Трудно прогнозировать жизнеспособность оперы «Написано на коже» как таковой. Успех этого, несомненно, очень интересного сочинения (в данной сценической версии представленного также в Амстердаме, Лондоне и Тулузе) пока что кажется неотделимым от режиссуры Митчелл. Даже независимо от того, близки нам или нет ее эстетика и стилистика.

В «Траурной ночи» ситуация иная. В основу легла бессмертная музыка Баха, на высочайшем уровне исполняемая вокально-инструментальным ансамблем «Пигмалион» под управлением Рафаэля Пишона (созданным им же в 2006 году) и солистами Мириам Арбу, Мариан Дейкхёйзен, Рупертом Чарльзвортом, Андри Бьорн-Робертсоном и Фроде Ольсеном. Митчелл и Пишон не пошли по пути инсценировки какого-то конкретного произведения Баха, составив пастиччо из разных (да еще и включив туда мотет дяди «лейпцигского кантора», Иоганна Кристофа Баха).
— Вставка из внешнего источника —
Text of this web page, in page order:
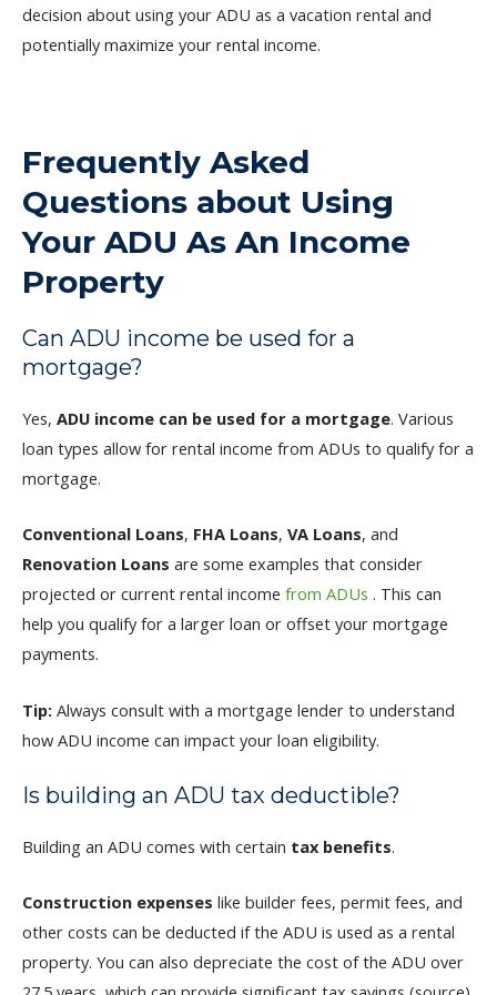
decision about using your ADU as a vacation rental and
potentially maximize your rental income.
Frequently Asked
Questions about Using
Your ADU As An Income
Property
Can ADU income be used for a
mortgage?
Yes, ADU income can be used for a mortgage. Various
loan types allow for rental income from ADUs to qualify for a
mortgage.
Conventional Loans, FHA Loans, VA Loans, and
Renovation Loans are some examples that consider
projected or current rental income from ADUs . This can
help you qualify for a larger loan or offset your mortgage
payments.
Tip: Always consult with a mortgage lender to understand
how ADU income can impact your loan eligibility.
Is building an ADU tax deductible?
Building an ADU comes with certain tax benefits.
Construction expenses like builder fees, permit fees, and
other costs can be deducted if the ADU is used as a rental
property. You can also depreciate the cost of the ADU over
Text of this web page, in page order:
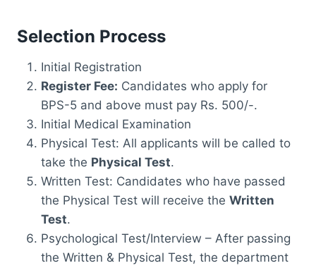
Selection Process
Initial Registration
Register Fee: Candidates who apply for
BPS-5 and above must pay Rs. 500/-.
Initial Medical Examination
Physical Test: All applicants will be called to
take the Physical Test.
Written Test: Candidates who have passed
the Physical Test will receive the Written
Test.
Psychological Test/Interview – After passing
the Written & Physical Test, the department
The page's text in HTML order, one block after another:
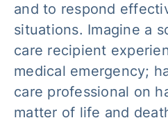
and to respond
situations. Imagine a
care recipient
medical emergency;
care professional on
matter of life and
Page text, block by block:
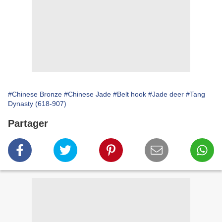
#Chinese Bronze #Chinese Jade #Belt hook #Jade deer #Tang
Dynasty (618-907)
Partager
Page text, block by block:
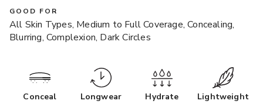
GOOD FOR
All Skin Types, Medium to Full Coverage, Concealing,
Blurring, Complexion, Dark Circles
Conceal Longwear Hydrate Lightweight
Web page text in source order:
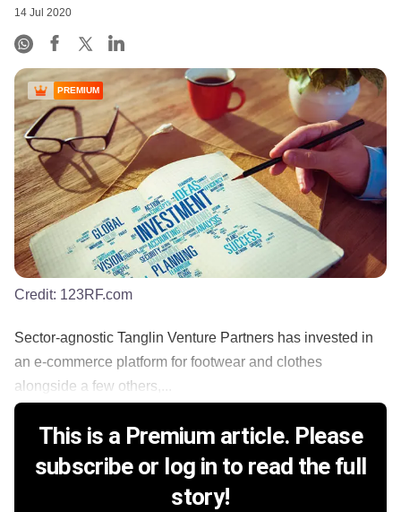
14 Jul 2020
PREMIUM
Credit: 123RF.com
Sector-agnostic Tanglin Venture Partners has invested in
an e-commerce platform for footwear and clothes
alongside a few others,...
This is a Premium article. Please
subscribe or log in to read the full
story!
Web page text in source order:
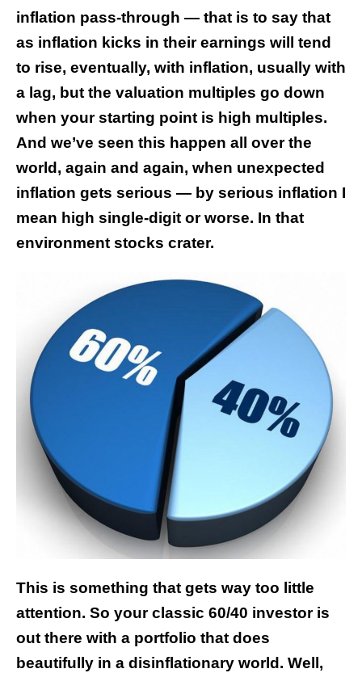
inflation pass-through — that is to say that
as inflation kicks in their earnings will tend
to rise, eventually, with inflation, usually with
a lag, but the valuation multiples go down
when your starting point is high multiples.
And we’ve seen this happen all over the
world, again and again, when unexpected
inflation gets serious — by serious inflation I
mean high single-digit or worse. In that
environment stocks crater.
This is something that gets way too little
attention. So your classic 60/40 investor is
out there with a portfolio that does
beautifully in a disinflationary world. Well,
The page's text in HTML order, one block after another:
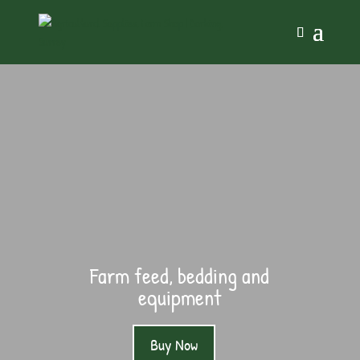
Farm feed, bedding and
equipment
Buy Now
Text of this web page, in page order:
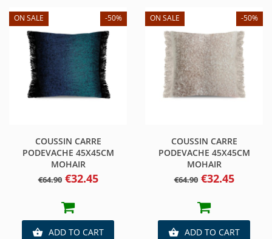
ON SALE
COUSSIN CARRE
PODEVACHE 45X45CM
MOHAIR
Regular
price
€64.90
-50%
Price
€32.45
 ADD TO CART
ON SALE
COUSSIN CARRE
PODEVACHE 45X45CM
MOHAIR
Regular
price
€64.90
-50%
Price
€32.45
 ADD TO CART
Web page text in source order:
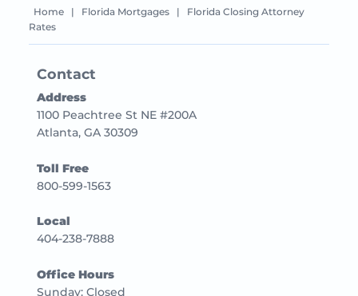
Home | Florida Mortgages |
Florida Closing Attorney
Rates
Contact
Address
1100 Peachtree St NE #200A
Atlanta, GA 30309
Toll Free
800-599-1563
Local
404-238-7888
Office Hours
Sunday: Closed
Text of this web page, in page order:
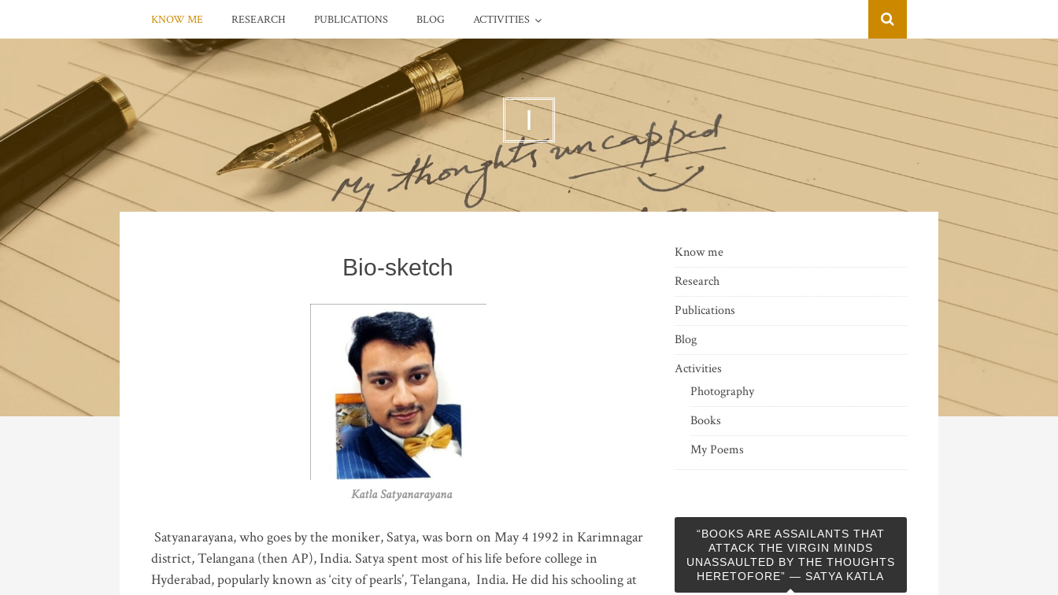
KNOW ME RESEARCH PUBLICATIONS BLOG ACTIVITIES
I
Bio-sketch
Katla Satyanarayana
Satyanarayana, who goes by the moniker, Satya, was born on May 4 1992 in Karimnagar
district, Telangana (then AP), India. Satya spent most of his life before college in
Hyderabad, popularly known as ‘city of pearls’, Telangana, India. He did his schooling at
Know me
Research
Publications
Blog
Activities
Photography
Books
My Poems
“BOOKS ARE ASSAILANTS THAT
ATTACK THE VIRGIN MINDS
UNASSAULTED BY THE THOUGHTS
HERETOFORE” — SATYA KATLA
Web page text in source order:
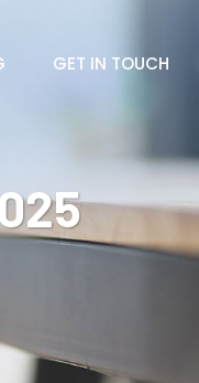
GET IN TOUCH
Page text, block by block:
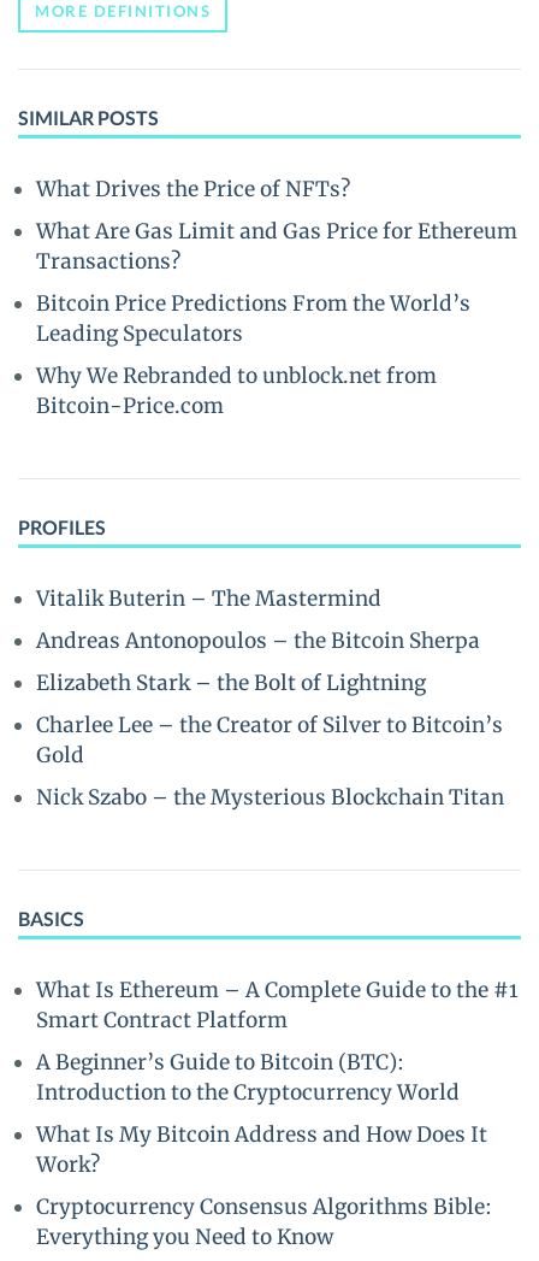
MORE DEFINITIONS
SIMILAR POSTS
What Drives the Price of NFTs?
What Are Gas Limit and Gas Price for Ethereum
Transactions?
Bitcoin Price Predictions From the World’s
Leading Speculators
Why We Rebranded to unblock.net from
Bitcoin-Price.com
PROFILES
Vitalik Buterin – The Mastermind
Andreas Antonopoulos – the Bitcoin Sherpa
Elizabeth Stark – the Bolt of Lightning
Charlee Lee – the Creator of Silver to Bitcoin’s
Gold
Nick Szabo – the Mysterious Blockchain Titan
BASICS
What Is Ethereum – A Complete Guide to the #1
Smart Contract Platform
A Beginner’s Guide to Bitcoin (BTC):
Introduction to the Cryptocurrency World
What Is My Bitcoin Address and How Does It
Work?
Cryptocurrency Consensus Algorithms Bible:
Everything you Need to Know
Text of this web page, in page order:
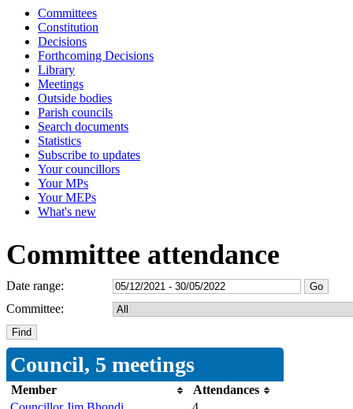
Committees
Constitution
Decisions
Forthcoming Decisions
Library
Meetings
Outside bodies
Parish councils
Search documents
Statistics
Subscribe to updates
Your councillors
Your MPs
Your MEPs
What's new
Committee attendance
Date range:
Committee:
Council, 5 meetings
Member
Attendances

Идея Митчелл проста и оригинальна в одно и то же время. Члены семьи, похоронив отца, собрались за поминальным столом и – под выпивку и закуску – размышляют о вечном, при этом сам «виновник» тризны незримо, а иногда даже и зримо, находится среди них. Сочетание возвышенной музыки с подчас слишком уж бытовыми действиями поначалу может кого-то и покоробить, но в итоге создает сильный эффект, не позволяющий на протяжении полутора часов оторваться от этого своеобразного, но и завораживающего действа. Если что и раздражает, то не столько быт, сколько… русский текст, транслируемый на титры: чрезмерная религиозная конкретика в таком контексте отнюдь не кажется уместной.